▸ **WHAT IS BEING ASKED**:
Within the data below, find the string "basta" and return each line where it occurs.

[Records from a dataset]
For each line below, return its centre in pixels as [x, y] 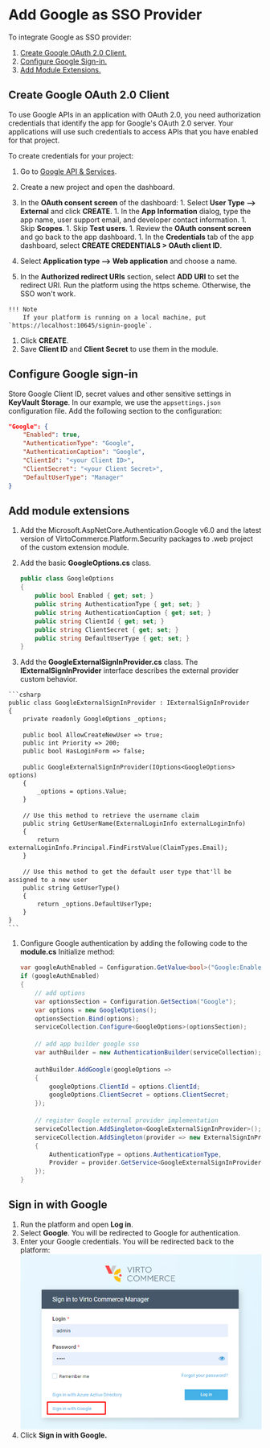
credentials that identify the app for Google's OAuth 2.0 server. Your [121, 123]
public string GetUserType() [72, 888]
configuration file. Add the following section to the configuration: [115, 410]
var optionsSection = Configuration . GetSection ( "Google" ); [136, 1001]
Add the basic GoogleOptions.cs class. [85, 563]
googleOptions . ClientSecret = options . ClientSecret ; [139, 1095]
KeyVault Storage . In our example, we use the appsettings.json [115, 402]
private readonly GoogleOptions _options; [95, 719]
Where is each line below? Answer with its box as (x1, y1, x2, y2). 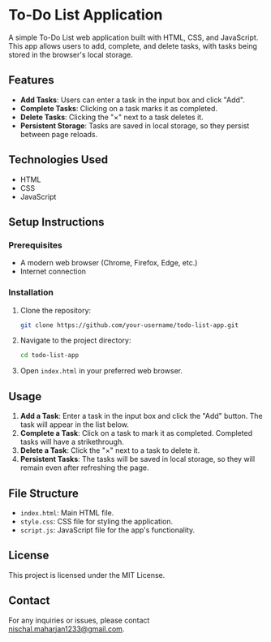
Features (8, 73, 54, 87)
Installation (8, 287, 54, 298)
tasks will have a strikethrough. (19, 437, 124, 447)
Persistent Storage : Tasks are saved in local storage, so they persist (19, 120, 250, 131)
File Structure (8, 486, 79, 500)
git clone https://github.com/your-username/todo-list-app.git (19, 321, 239, 330)
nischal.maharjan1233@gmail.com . (8, 623, 125, 634)
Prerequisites (8, 239, 62, 251)
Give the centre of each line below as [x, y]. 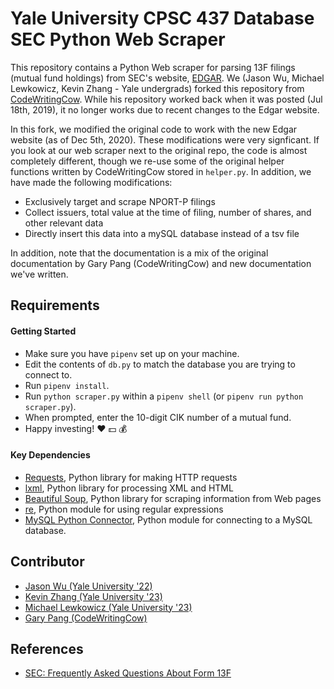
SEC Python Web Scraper [118, 39]
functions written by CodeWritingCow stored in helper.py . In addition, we [161, 171]
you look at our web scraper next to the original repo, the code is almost [159, 150]
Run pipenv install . [67, 385]
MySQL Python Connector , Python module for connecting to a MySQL [168, 519]
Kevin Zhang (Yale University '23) [93, 596]
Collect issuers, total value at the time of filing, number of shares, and [168, 212]
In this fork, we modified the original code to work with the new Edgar [154, 129]
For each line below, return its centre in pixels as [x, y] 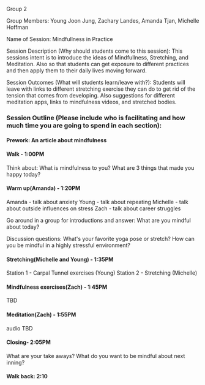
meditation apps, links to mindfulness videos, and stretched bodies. [91, 102]
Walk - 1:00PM [25, 154]
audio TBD [20, 328]
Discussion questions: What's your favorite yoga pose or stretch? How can [100, 238]
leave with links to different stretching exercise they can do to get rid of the [101, 89]
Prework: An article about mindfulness [57, 140]
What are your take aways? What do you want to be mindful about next [96, 356]
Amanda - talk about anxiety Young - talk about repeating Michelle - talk [97, 202]
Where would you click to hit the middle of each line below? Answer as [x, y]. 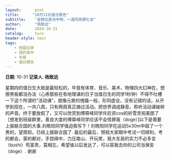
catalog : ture [25, 34]
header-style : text [26, 39]
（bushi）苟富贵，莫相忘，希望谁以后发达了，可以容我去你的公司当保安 [80, 145]
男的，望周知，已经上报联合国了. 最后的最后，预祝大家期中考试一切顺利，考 [84, 132]
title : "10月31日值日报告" [37, 15]
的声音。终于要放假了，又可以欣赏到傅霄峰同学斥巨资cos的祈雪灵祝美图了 [82, 113]
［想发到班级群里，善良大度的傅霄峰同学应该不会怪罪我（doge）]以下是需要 [83, 119]
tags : [11, 43]
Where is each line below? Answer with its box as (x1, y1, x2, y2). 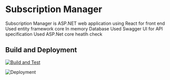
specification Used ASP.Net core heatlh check (5, 31, 103, 37)
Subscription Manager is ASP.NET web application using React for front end (5, 20, 165, 26)
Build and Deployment (5, 46, 78, 54)
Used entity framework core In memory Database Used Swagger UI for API (5, 25, 163, 31)
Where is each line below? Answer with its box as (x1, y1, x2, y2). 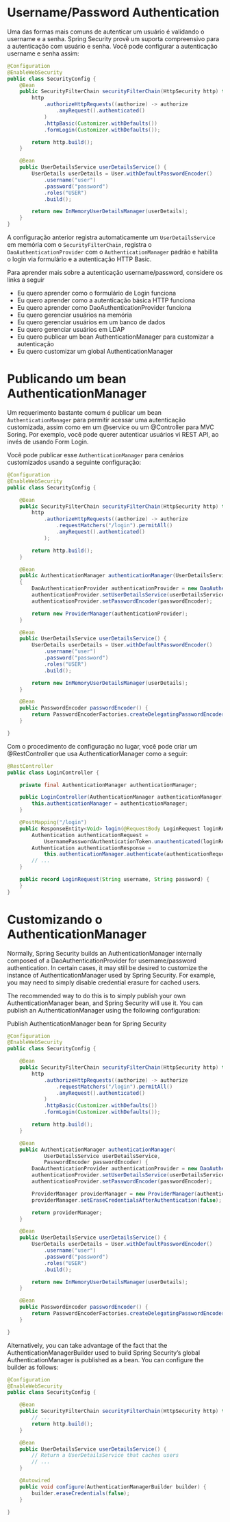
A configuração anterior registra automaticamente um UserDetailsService (7, 233, 216, 241)
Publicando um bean (7, 372, 127, 387)
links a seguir (7, 276, 44, 284)
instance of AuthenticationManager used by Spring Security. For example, (7, 971, 216, 979)
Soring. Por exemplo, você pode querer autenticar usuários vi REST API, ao (7, 431, 219, 438)
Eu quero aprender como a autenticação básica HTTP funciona (16, 296, 196, 304)
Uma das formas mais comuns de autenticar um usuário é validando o (7, 27, 205, 36)
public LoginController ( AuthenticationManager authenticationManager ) (19, 794, 225, 801)
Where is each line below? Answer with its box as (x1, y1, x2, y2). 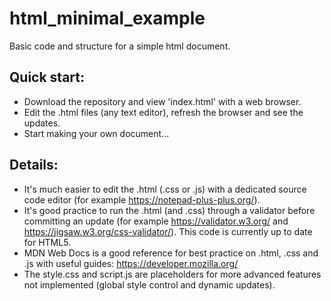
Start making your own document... (23, 127, 170, 139)
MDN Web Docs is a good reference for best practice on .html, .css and (23, 247, 319, 259)
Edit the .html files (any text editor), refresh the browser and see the (23, 106, 304, 118)
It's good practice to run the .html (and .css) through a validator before (23, 204, 316, 216)
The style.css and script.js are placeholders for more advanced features (23, 268, 322, 280)
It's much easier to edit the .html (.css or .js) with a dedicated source (23, 183, 307, 195)
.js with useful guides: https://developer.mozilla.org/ (23, 257, 239, 269)
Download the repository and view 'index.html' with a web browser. (23, 95, 302, 107)
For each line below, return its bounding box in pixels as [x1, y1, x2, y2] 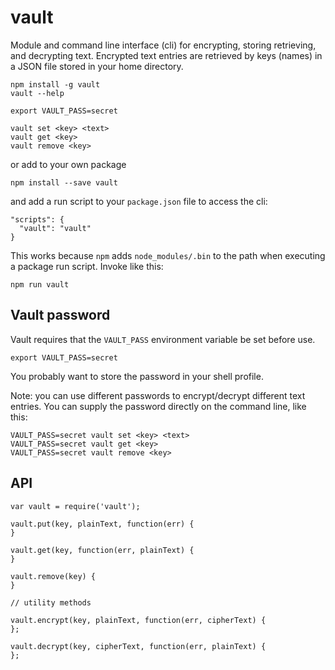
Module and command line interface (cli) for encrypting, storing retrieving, [10, 39, 317, 51]
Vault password [10, 307, 111, 324]
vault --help [10, 88, 65, 98]
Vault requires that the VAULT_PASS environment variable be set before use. [10, 333, 316, 345]
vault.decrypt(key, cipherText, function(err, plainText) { [10, 641, 267, 651]
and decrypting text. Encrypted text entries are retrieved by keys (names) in [10, 49, 323, 61]
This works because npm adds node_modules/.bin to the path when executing [10, 249, 326, 261]
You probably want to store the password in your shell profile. [10, 370, 264, 382]
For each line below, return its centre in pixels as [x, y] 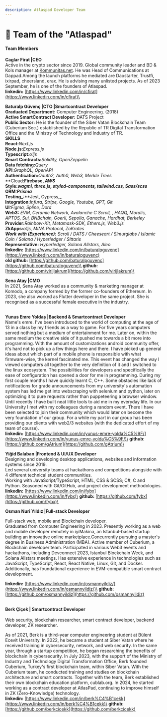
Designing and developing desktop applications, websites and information [81, 459]
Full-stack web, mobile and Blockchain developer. [56, 521]
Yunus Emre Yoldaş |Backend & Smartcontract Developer [65, 317]
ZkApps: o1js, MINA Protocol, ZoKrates [45, 229]
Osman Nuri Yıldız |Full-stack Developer [47, 511]
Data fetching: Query [27, 165]
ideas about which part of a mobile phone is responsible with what [73, 354]
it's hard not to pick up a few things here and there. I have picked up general [83, 349]
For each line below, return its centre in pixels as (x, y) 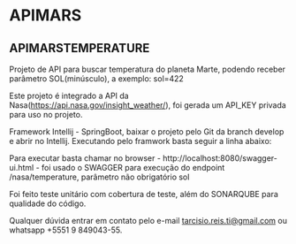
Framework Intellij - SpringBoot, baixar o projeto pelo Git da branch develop (147, 132)
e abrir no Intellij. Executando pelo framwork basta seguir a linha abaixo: (140, 141)
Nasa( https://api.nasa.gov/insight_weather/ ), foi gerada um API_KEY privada (148, 105)
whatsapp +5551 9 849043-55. (66, 230)
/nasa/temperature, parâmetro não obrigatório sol (99, 177)
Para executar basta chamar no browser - (85, 158)
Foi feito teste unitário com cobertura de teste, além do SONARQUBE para (144, 194)
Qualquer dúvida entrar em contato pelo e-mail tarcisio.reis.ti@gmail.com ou (148, 221)
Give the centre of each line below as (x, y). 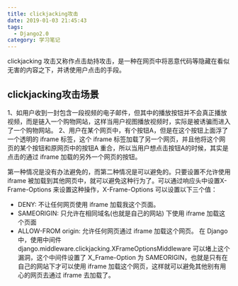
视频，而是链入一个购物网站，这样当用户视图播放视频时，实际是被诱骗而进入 (119, 121)
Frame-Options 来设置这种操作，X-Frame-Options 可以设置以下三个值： (112, 189)
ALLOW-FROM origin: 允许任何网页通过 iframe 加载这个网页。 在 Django (123, 231)
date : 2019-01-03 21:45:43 (47, 20)
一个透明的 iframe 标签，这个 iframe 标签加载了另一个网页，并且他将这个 (113, 139)
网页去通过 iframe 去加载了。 (72, 275)
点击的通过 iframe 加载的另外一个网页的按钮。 (74, 157)
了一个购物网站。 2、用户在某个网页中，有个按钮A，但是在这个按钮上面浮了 (118, 130)
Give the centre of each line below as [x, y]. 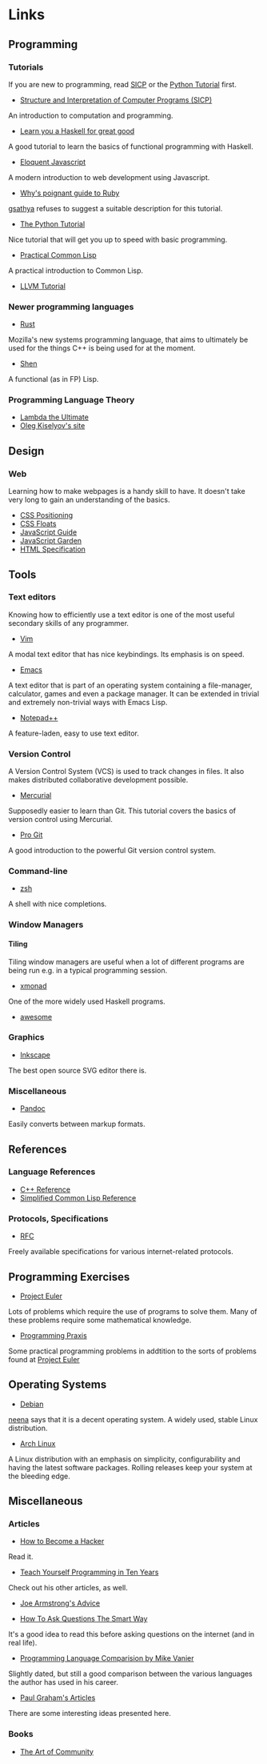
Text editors [32, 597]
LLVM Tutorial [43, 286]
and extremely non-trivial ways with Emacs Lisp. [88, 702]
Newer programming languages [71, 307]
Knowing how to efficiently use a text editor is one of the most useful [122, 615]
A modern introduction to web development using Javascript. [109, 177]
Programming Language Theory [72, 400]
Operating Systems [58, 1385]
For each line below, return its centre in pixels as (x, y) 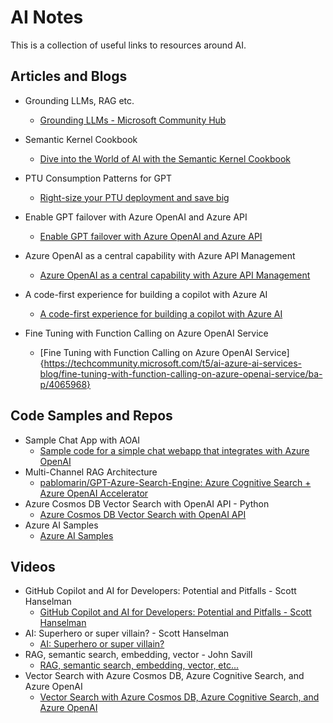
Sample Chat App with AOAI (82, 440)
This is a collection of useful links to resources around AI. (128, 45)
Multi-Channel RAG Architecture (91, 472)
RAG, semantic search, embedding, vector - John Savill (138, 655)
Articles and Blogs (69, 76)
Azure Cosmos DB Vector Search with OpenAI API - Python (147, 503)
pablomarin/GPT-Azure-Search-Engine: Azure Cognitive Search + (175, 482)
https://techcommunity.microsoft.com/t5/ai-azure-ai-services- (172, 363)
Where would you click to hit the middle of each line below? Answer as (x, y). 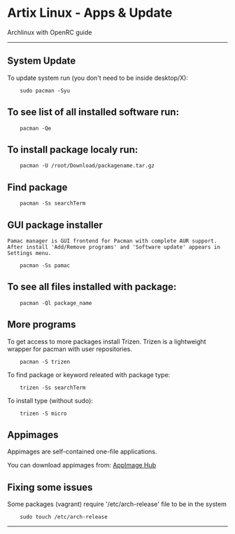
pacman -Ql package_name (56, 303)
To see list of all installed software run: (93, 112)
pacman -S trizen (45, 362)
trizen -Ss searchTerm (53, 388)
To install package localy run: (73, 150)
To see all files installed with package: (92, 287)
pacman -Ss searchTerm (53, 204)
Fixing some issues (50, 487)
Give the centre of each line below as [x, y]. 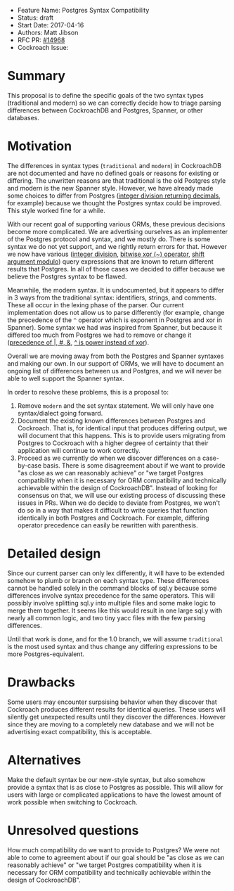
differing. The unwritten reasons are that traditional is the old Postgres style [117, 180]
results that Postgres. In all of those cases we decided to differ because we [116, 269]
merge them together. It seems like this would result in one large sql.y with [115, 610]
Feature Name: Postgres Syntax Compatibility [83, 10]
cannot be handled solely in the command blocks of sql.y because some [112, 588]
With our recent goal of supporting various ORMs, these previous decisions [116, 224]
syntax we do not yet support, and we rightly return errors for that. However [117, 246]
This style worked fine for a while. [56, 210]
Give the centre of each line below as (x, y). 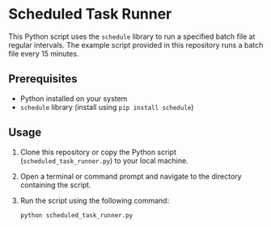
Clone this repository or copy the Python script (98, 152)
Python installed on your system (74, 99)
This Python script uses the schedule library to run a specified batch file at (132, 36)
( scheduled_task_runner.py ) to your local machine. (104, 160)
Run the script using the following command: (95, 200)
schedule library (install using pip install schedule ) (107, 107)
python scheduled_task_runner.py (76, 215)
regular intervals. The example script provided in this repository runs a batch (136, 44)
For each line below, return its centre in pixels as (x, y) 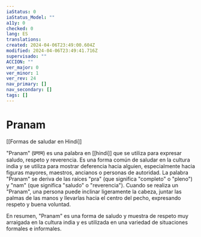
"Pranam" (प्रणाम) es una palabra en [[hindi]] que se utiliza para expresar (94, 153)
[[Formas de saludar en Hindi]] (44, 141)
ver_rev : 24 (21, 78)
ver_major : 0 (22, 67)
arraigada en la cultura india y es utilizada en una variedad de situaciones (97, 222)
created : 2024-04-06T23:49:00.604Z (51, 45)
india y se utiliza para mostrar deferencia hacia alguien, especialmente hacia (101, 166)
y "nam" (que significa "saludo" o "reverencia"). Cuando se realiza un (92, 185)
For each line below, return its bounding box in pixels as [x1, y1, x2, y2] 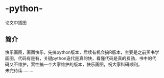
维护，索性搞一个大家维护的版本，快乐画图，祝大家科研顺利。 [18, 61, 142, 67]
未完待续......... [5, 67, 34, 73]
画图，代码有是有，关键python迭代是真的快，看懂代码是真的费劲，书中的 [5, 55, 152, 61]
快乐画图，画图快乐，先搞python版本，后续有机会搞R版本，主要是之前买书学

▸ **ANSWER SECTION**:
e abrir no Intellij. Executando pelo framwork basta seguir a linha abaixo: (140, 141)
Para executar basta chamar no browser - (85, 158)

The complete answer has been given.